SHAWNA: You know, the pandemic definitely drove a lot of fear and uncertainty. NSSF said that they saw a record a number of background checks and March 2020, among all races. The piece about people of color in particular is due to a couple of different reasons. For Asian Americans, Chris Cheng from the Asian Pacific American Gun Owners Association told me that anti-Asian hate crimes drove a lot of people to arm themselves because they felt unprotected on the streets. For a lot of African-Americans the high profile cases of police brutality really made them realize that they can't trust law enforcement. And this is, you know, what Douglas Jefferson from the national African American Gun Association told me. For Latino Americans on the other hand, some of their fears, in terms of their experiences with crime and many of their home countries have been exacerbated by these last few years and some of the defund the police movement. With many of these Latino immigrants experience with crime in their home countries and knowing that underfunded police does not necessarily actually do anything. People are turning more to firearms, uh, as a result. And that's what Gabby Franco, who's a Venezuela and firearms instructor told me about her experience working with Latinos.

NIALA: What are the political ramifications from this?

SHAWNA: Democrats have already been losing some of these voters of color to Republicans on the last two elections. But I think the second amendment rights could clash with what the democratic party is trying to aim for when it comes to gun control. For a lot of these voters, they're not necessarily strictly republican or strictly Democrat, but now that they are really taking things into their own hands to protect themselves, they are going to want to hold onto that right because that's what they feel is necessary to really save their lives in many cases.

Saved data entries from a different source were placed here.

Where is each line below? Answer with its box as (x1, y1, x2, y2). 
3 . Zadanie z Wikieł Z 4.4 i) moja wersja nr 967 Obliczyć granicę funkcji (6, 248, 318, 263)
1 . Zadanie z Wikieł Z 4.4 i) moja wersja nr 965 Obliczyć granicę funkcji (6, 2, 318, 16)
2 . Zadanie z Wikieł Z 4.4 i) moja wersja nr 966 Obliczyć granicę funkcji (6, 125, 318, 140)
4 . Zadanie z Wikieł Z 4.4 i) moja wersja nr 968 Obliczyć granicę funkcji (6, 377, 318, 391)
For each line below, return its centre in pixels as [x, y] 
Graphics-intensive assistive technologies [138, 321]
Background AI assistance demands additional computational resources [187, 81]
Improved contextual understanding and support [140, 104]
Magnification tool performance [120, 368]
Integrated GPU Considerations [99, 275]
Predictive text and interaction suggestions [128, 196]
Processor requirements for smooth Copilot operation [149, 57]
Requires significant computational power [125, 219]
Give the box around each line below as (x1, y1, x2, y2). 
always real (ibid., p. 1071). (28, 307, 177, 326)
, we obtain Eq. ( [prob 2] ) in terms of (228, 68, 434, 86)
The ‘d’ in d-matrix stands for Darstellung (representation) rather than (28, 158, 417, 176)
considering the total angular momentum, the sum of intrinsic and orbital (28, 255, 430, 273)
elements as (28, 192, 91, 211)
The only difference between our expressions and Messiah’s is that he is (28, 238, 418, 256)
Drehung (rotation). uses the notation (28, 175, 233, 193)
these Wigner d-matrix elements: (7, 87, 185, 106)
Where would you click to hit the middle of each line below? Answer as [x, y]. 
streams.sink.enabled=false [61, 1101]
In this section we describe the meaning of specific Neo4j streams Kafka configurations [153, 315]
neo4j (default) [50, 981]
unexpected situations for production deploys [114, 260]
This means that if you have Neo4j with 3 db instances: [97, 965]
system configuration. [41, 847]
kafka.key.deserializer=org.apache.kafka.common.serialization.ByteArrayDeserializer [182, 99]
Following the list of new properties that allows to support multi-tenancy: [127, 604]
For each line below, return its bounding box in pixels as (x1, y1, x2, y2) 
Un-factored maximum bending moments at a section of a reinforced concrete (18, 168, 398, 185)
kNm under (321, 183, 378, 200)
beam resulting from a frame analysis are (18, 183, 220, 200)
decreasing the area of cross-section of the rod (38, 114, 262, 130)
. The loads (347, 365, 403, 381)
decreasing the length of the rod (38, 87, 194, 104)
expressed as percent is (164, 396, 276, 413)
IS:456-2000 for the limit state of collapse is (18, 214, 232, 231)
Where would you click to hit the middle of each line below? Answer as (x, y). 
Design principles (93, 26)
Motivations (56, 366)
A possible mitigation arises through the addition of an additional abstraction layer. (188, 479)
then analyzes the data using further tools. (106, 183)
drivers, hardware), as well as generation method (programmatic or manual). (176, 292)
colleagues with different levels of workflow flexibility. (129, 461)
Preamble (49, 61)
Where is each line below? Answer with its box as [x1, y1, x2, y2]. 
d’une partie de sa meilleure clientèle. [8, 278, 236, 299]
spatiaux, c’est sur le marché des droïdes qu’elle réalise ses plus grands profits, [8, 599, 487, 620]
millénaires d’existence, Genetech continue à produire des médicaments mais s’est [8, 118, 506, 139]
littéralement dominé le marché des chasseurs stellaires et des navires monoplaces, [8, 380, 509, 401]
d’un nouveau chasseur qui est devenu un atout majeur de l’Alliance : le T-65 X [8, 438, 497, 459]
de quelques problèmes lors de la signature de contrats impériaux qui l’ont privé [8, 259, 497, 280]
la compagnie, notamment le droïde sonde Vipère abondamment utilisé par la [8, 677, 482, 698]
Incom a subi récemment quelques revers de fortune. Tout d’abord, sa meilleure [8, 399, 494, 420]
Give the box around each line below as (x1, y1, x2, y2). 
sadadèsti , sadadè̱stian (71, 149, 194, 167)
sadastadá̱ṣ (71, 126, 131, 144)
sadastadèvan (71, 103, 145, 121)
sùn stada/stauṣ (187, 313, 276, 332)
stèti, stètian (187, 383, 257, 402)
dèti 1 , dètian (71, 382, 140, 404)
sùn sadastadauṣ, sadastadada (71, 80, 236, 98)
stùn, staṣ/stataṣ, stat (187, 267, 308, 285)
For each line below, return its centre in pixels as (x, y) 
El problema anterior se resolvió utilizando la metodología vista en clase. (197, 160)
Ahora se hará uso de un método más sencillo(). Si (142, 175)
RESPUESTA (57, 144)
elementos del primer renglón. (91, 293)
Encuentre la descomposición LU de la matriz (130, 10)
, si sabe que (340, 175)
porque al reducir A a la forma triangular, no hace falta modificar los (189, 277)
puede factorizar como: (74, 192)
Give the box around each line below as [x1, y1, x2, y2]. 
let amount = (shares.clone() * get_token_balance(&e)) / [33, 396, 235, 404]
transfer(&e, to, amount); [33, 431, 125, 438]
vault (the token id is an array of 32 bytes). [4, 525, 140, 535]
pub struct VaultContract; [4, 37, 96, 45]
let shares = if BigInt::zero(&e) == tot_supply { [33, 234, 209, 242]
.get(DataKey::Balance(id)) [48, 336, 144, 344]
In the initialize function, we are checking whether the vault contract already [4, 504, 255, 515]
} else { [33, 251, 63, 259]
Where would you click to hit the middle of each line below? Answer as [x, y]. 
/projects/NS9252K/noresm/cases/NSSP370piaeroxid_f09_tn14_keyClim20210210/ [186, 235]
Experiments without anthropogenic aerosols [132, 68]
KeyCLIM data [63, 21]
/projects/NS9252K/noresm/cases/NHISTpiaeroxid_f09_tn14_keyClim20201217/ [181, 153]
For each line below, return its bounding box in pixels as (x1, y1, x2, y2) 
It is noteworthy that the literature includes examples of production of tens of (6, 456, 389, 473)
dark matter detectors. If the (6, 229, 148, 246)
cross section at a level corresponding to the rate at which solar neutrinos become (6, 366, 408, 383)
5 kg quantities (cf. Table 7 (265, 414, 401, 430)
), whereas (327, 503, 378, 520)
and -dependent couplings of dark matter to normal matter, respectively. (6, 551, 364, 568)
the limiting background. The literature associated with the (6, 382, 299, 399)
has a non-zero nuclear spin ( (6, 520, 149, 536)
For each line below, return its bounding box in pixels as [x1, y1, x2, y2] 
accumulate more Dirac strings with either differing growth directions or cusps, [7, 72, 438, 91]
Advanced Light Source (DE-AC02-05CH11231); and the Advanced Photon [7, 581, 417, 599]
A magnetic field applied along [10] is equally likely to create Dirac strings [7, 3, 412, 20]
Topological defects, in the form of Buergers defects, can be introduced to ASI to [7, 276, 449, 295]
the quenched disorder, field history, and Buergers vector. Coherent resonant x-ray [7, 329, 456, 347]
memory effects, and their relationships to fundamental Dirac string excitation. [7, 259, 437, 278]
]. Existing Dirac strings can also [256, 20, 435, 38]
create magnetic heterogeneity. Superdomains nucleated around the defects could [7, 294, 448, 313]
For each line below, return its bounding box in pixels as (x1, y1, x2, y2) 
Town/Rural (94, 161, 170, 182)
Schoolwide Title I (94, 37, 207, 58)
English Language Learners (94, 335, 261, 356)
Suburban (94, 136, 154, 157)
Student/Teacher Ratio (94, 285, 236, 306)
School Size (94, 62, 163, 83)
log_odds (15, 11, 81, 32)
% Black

NIALA: What stood out to you personally, when you were reporting the story?

SHAWNA: The biggest thing is that there's definitely a tension in the idea of second amendment rights and what is actually granted, uh, and accessible to people of color. Second amendment rights for the longest time were really utilized by white people, many, many cases against black folks. And so now for Black people to be out there buying guns, for Asians and Latinos to be purchasing these guns as form of self protection. It's difficult because you know, you know that, you're not going to be treated the same way you're going to be viewed as a threat, as a danger. But for them, at least right now, the risk is worth it because the alternative in their minds is their lives.

NIALA: Shawna Chen is a reporter for Axios. Thanks, Shawna.

SHAWNA: Thanks so much Niala.

One final story before we go today. Harvard is the latest university to confront its historical ties to slavery, announcing yesterday that it has committed $100 million to redress and study that history. A report released two years in the making released with the announcement stated that the university owes its wealth to patrons who made their fortunes using slaves. And prominent figures at Harvard, including presidents, faculty and staff enslaved more than 70 people during the 17th and 18th century. Brown, Georgetown and Columbia are among the other higher education institutions also looking at their own connections to slavery.

That’s it for us today! I’m Niala Boodhoo - thanks for listening - stay safe and we’ll see you back here tomorrow morning.